This paper explores the ability of glutathione nanosponge (GHS-NS) in targeting ETB to cancerous cell. GSH-NS can be used for site-specific delivery of drugs, reducing unnecessary exposure of drug to tissue, thus potentially reducing systemic side effects and causing reduction in therapeutic doses [Citation17,Citation18] ().
Figure 1. Schematic diagram of ETB-GHS-NS synthesis, release and its activity on tumour cells.
The blank GSH nanosponge (GHS-NS) has good swelling property and did not show any cytotoxic effects on several cancer cell lines [Citation19]. Nanosponge (NS) shows good biocompatibility and negligible biotoxicity when evaluated in mice following the injection of doses of 500–5000 mg/kg; the mice show no signs of toxicity or any adverse reactions. Their oral administration has also been evaluated in mice, with no apparent side effects noted [Citation16].
GSH is a thiol-containing tripeptide, and its intracellular concentration (2–10 mM in cytoplasm and cell nucleus) is 100–1000 times higher than that in the extracellular fluids and circulation (2–20 µM).

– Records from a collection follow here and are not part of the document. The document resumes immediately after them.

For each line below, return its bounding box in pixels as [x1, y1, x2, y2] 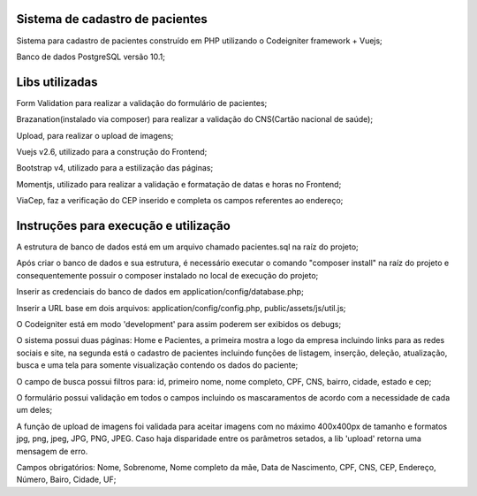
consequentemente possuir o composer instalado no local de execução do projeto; [16, 270, 319, 280]
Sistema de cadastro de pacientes [16, 11, 208, 27]
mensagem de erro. [16, 446, 88, 456]
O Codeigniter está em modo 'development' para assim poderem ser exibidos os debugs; [16, 319, 342, 330]
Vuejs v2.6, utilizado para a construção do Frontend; [16, 146, 208, 156]
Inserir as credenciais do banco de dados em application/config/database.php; [16, 286, 304, 297]
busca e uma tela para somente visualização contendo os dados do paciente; [16, 360, 299, 370]
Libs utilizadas [16, 74, 98, 89]
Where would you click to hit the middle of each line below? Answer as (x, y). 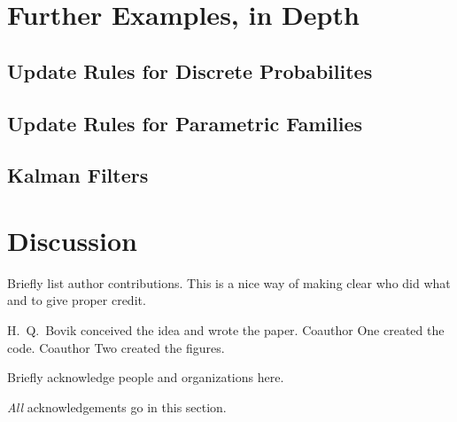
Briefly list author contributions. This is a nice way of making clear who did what (229, 282)
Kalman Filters (78, 175)
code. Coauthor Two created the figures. (116, 347)
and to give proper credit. (77, 300)
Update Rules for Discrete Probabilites (190, 70)
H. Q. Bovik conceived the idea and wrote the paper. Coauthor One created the (226, 330)
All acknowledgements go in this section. (117, 406)
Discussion (72, 240)
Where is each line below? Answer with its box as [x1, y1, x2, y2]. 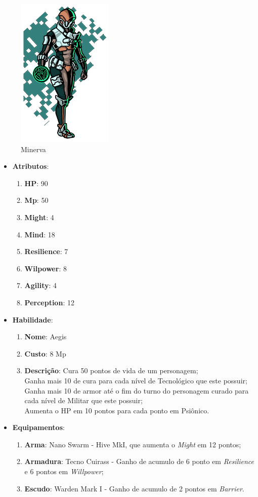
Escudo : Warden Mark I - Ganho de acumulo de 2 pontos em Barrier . [24, 483, 244, 493]
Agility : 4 [24, 280, 57, 291]
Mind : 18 [24, 229, 55, 239]
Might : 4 [24, 211, 54, 222]
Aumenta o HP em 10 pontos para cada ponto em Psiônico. [24, 405, 209, 415]
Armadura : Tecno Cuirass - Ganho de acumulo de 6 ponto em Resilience [24, 456, 254, 467]
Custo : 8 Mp [24, 348, 66, 359]
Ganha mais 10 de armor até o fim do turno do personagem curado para [24, 385, 249, 396]
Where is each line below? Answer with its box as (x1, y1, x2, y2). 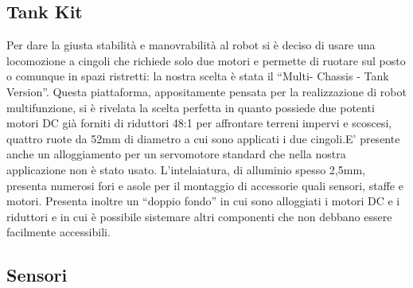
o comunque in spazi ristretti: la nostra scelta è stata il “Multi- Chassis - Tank (6, 68, 389, 84)
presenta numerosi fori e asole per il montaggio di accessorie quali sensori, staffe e (6, 177, 403, 193)
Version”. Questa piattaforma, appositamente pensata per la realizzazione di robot (6, 83, 407, 99)
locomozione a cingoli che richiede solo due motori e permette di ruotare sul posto (6, 52, 406, 68)
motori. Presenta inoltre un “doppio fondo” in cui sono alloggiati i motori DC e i (6, 193, 400, 209)
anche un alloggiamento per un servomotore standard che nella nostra (6, 146, 346, 162)
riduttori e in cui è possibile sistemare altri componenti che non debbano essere (6, 208, 392, 224)
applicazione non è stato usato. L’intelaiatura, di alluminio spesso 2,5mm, (6, 161, 365, 177)
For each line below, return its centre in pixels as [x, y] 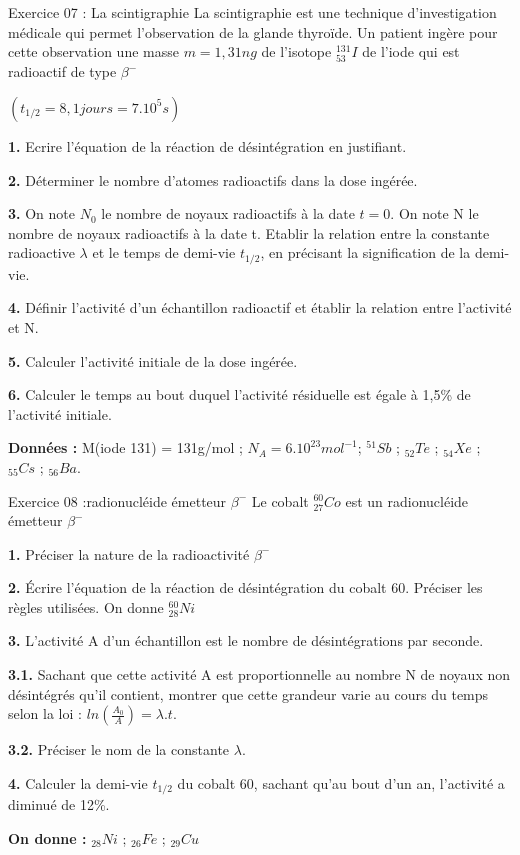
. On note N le [434, 213]
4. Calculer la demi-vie [78, 782]
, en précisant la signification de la [365, 252]
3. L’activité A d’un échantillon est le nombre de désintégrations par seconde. [246, 640]
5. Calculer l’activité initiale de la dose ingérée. [153, 360]
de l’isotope [296, 51]
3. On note [41, 213]
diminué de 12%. [59, 804]
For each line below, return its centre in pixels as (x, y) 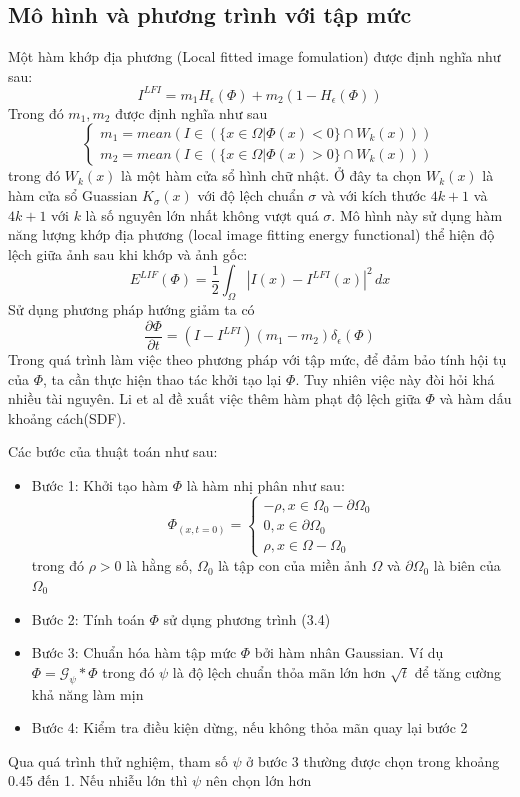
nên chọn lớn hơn (258, 780)
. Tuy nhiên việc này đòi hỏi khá (395, 378)
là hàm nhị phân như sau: (265, 484)
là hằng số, (159, 565)
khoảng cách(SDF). (67, 417)
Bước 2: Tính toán (88, 618)
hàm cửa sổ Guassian (73, 195)
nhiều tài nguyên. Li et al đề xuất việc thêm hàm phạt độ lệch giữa (214, 398)
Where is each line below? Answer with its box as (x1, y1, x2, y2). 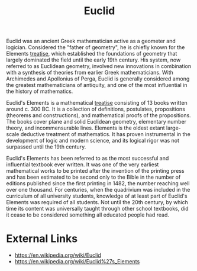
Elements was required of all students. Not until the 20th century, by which (6, 199, 188, 206)
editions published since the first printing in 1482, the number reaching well (6, 180, 190, 187)
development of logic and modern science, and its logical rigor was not (6, 137, 179, 144)
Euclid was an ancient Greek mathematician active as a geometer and (6, 37, 176, 45)
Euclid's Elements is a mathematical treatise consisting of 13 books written (6, 99, 188, 107)
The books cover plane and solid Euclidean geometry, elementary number (6, 118, 187, 125)
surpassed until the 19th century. (6, 143, 86, 150)
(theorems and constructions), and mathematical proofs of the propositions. (6, 112, 191, 119)
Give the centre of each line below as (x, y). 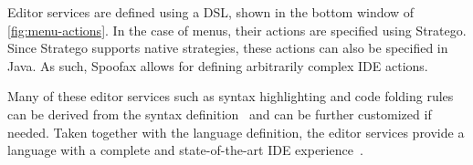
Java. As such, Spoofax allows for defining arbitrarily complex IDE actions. (218, 65)
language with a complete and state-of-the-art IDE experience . (185, 150)
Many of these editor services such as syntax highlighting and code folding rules (231, 96)
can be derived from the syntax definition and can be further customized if (220, 113)
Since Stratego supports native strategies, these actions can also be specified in (228, 48)
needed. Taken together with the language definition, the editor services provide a (236, 132)
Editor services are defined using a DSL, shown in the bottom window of (211, 12)
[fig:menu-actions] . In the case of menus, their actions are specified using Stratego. (237, 30)
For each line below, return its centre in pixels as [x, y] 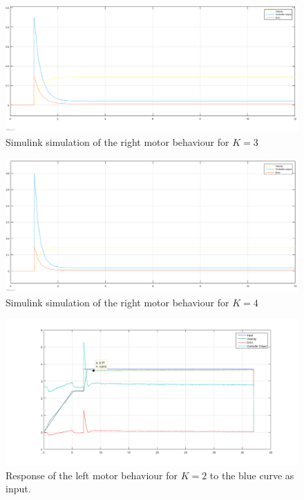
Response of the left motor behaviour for [92, 475]
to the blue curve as [252, 475]
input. [18, 489]
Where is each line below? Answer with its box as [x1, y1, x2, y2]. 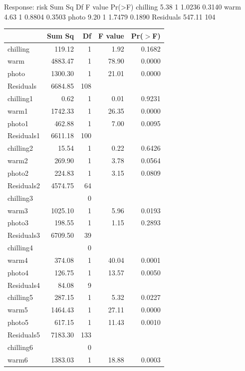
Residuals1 [7, 130, 40, 141]
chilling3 [7, 192, 33, 203]
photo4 [7, 267, 29, 277]
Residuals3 [7, 230, 40, 240]
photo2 [7, 167, 29, 178]
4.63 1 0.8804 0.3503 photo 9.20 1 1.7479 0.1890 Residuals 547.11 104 [4, 11, 216, 22]
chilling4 [7, 242, 33, 253]
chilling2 [7, 143, 33, 153]
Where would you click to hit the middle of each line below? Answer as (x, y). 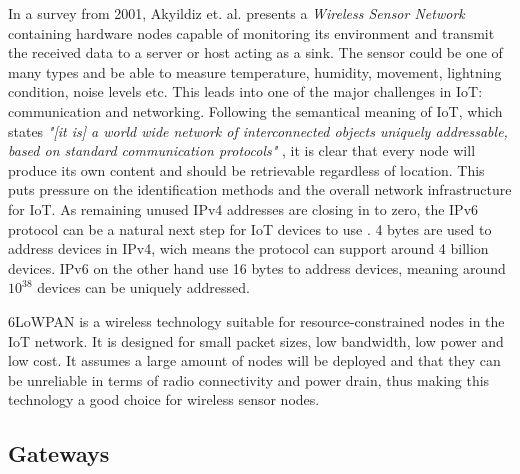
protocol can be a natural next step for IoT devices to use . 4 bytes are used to (250, 228)
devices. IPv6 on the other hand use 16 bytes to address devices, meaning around (257, 267)
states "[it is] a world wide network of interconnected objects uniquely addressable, (258, 130)
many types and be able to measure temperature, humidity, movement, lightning (255, 71)
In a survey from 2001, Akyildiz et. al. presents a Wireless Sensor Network (236, 13)
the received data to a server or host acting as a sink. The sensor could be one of (255, 52)
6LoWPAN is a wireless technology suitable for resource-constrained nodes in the (256, 320)
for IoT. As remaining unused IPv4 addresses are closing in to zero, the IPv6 (243, 208)
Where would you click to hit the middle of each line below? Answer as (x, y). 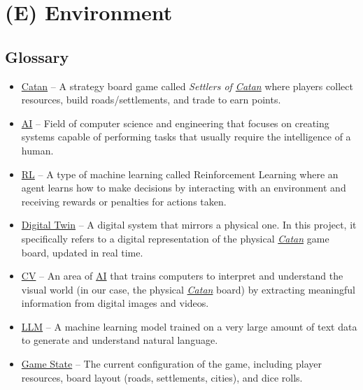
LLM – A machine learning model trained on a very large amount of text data (189, 326)
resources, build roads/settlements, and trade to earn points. (151, 100)
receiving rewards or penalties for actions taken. (124, 201)
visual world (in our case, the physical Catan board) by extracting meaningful (188, 289)
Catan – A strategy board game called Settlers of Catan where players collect (187, 86)
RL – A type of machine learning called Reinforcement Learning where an (180, 174)
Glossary (37, 56)
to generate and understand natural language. (120, 340)
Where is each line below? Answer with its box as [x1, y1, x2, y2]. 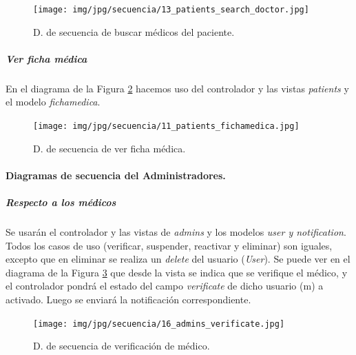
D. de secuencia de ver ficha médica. [33, 141, 186, 155]
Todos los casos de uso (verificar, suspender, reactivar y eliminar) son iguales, [6, 238, 333, 252]
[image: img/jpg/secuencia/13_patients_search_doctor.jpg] [33, 5, 309, 14]
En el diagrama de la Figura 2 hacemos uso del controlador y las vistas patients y [6, 81, 349, 95]
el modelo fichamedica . [6, 94, 101, 109]
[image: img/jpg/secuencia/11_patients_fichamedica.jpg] [33, 121, 300, 131]
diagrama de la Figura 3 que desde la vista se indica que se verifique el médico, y [6, 265, 348, 279]
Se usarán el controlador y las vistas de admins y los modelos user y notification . [6, 225, 346, 239]
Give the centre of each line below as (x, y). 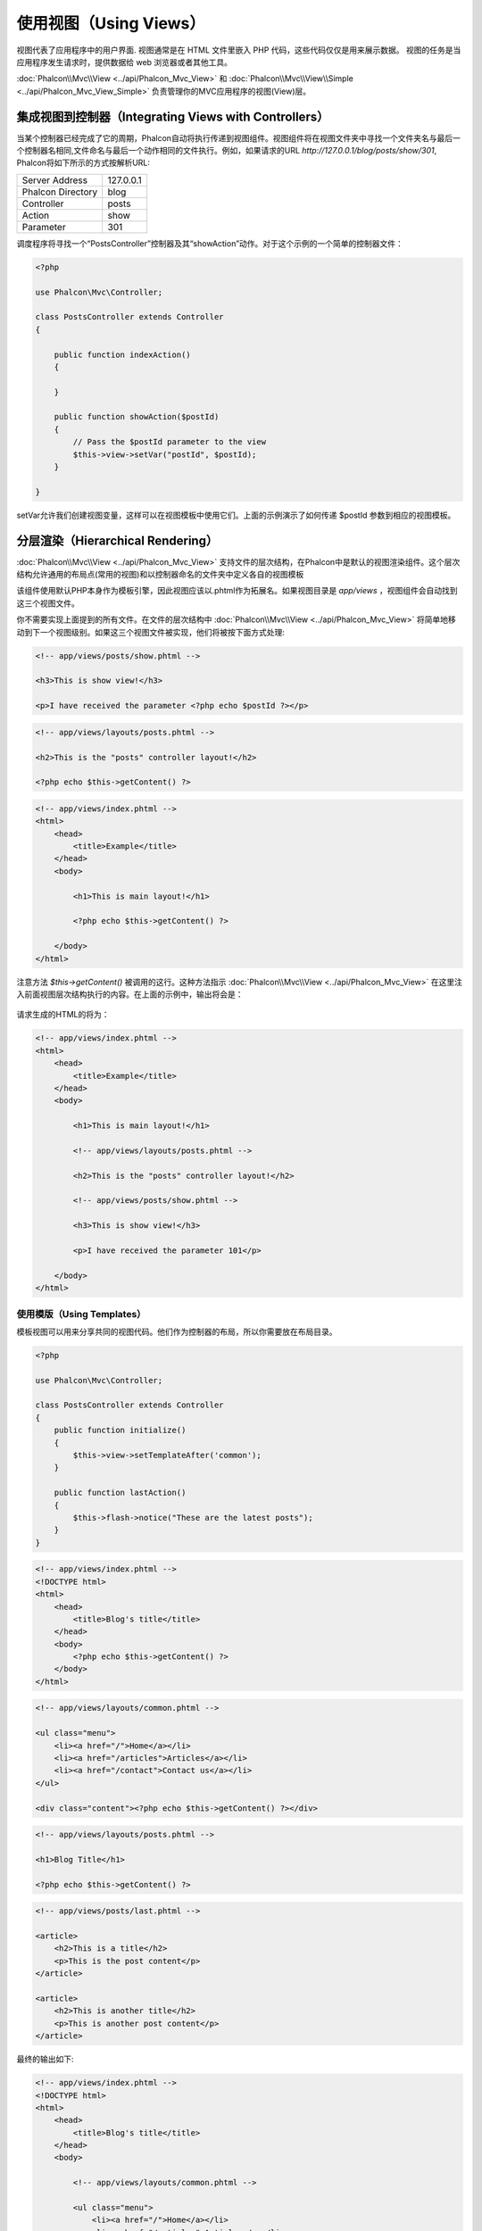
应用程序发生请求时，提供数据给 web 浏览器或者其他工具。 (124, 62)
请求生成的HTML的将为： (63, 1015)
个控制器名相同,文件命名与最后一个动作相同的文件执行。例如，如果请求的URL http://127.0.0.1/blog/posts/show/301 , (227, 151)
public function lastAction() (120, 1493)
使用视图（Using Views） (111, 23)
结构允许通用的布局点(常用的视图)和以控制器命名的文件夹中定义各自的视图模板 (160, 575)
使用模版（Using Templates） (81, 1314)
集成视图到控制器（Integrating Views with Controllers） (173, 116)
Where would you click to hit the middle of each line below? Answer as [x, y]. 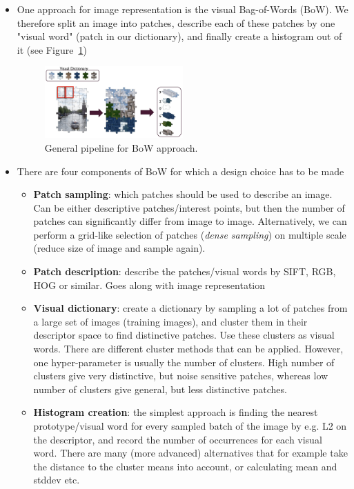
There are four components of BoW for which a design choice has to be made [180, 171]
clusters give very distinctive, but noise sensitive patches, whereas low [181, 376]
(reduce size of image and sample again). [119, 248]
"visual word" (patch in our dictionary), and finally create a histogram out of [179, 36]
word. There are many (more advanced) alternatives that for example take [190, 453]
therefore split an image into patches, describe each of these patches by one [176, 22]
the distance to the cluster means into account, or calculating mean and [185, 466]
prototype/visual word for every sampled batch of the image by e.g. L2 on [190, 426]
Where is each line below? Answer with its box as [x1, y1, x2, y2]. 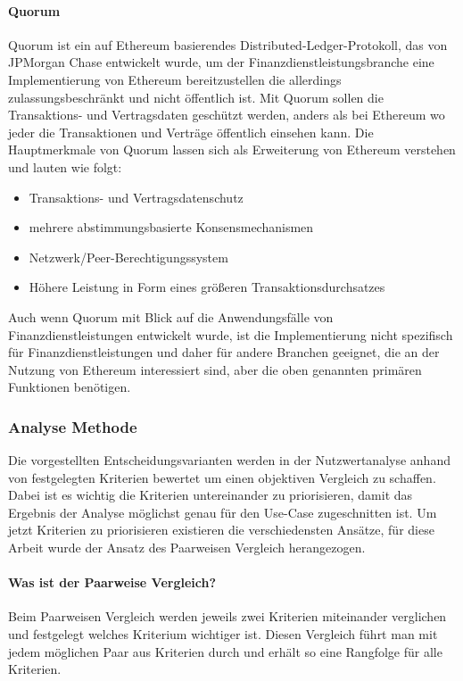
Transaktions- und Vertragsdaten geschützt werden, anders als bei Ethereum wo [8, 105, 445, 124]
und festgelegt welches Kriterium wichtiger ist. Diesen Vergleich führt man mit [8, 625, 438, 644]
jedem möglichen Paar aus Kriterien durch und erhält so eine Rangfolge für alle [8, 642, 442, 660]
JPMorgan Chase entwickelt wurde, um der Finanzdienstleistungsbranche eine [8, 53, 434, 71]
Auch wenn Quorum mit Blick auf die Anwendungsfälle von [8, 307, 334, 326]
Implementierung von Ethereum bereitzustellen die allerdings [8, 70, 342, 88]
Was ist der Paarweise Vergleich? [8, 573, 217, 592]
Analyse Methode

The concentration of GSH in some cancer cells is about fourfold higher than in normal cells [Citation20]. With these significant characteristics, GSH is an excellent biogenic stimulus and can be used for developing site-specific intracellular (cancerous cell) drug delivery system [Citation21]. Introduction of a disulphide bond into complex formulation (GSH-responsive controlled release systems) has been widely reported [Citation22], including polymersomes [Citation23], self-assembled micelles [Citation24], inorganic nanomaterials, nanocapsule [Citation25], nanoparticles [Citation20,Citation26] and nanosponge [Citation27].
Materials and methods
Erlotinib hydrochloride (ETB) was a kind gift from Mylan Pharmaceuticals (India) Pvt. Ltd. (Hyderabad, India). β-Cyclodextrin (β-CD) was a gift sample from Medley Pharmaceuticals Ltd. (Mumbai, India). Pyromellitic dianhydride (PMDA), ethylenediaminetetraacetic acid (EDTA), triethylamine (TEA), dimethyl sulphoxide (DMSO) and 2-hydroxy ethyl disulphide (2-HEDS) were purchased from Sigma-Aldrich Co. (St. Louis, MO). A549 (human lung cancer adenocarcinoma) cell lines were purchased from NCCS (Pune, India). Dulbecco’s modified Eagle’s medium, membrane filter (MWCO 12000 Da) was purchased from HiMedia Laboratories Pvt. Ltd. (Mumbai, India). Sodium lauryl sulphate (SLS), sodium hydroxide, potassium hydrogen phosphate, disodium hydrogen phosphate, potassium dihydrogen phthalate and potassium dihydrogen phosphate and acetic acid were acquired from Merck Life Science Pvt. Ltd. (Mumbai, India). High-performance liquid chromatography (HPLC) grade reagents such as acetonitrile were obtained from S D Fine-Chem Ltd. (Mumbai, India) and methanol was obtained from Merck Life Science Pvt. Ltd. (Mumbai, India). Ammonium acetate was purchased from Merck & Co., Inc. (Mumbai, India). All other chemicals used were of analytical grade.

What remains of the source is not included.